• **EXERCISE**
Beginning with the line that holds "Web page text", copy each line exactly through the end of the entries, but leave the pictures out.
-- DATA FOR THE TASK follows --
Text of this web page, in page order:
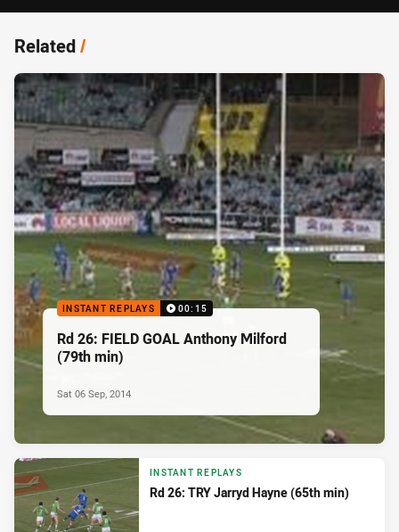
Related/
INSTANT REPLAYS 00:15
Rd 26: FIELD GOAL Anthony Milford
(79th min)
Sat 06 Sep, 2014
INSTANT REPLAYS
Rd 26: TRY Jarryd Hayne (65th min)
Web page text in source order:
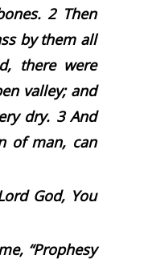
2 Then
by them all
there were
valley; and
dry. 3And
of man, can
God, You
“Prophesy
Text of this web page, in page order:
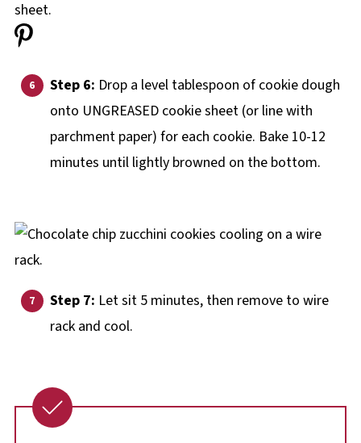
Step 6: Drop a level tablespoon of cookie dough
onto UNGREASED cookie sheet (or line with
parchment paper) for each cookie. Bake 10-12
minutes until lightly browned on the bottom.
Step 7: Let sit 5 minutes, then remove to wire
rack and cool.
-- DATA FOR THE TASK concluded --
• **SOLUTION TO THIS EXERCISE**
Web page text in source order:
2 Then
by them all
there were
valley; and
dry. 3And
of man, can
God, You
“Prophesy
Text of this web page, in page order:
Step 6: Drop a level tablespoon of cookie dough
onto UNGREASED cookie sheet (or line with
parchment paper) for each cookie. Bake 10-12
minutes until lightly browned on the bottom.
Step 7: Let sit 5 minutes, then remove to wire
rack and cool.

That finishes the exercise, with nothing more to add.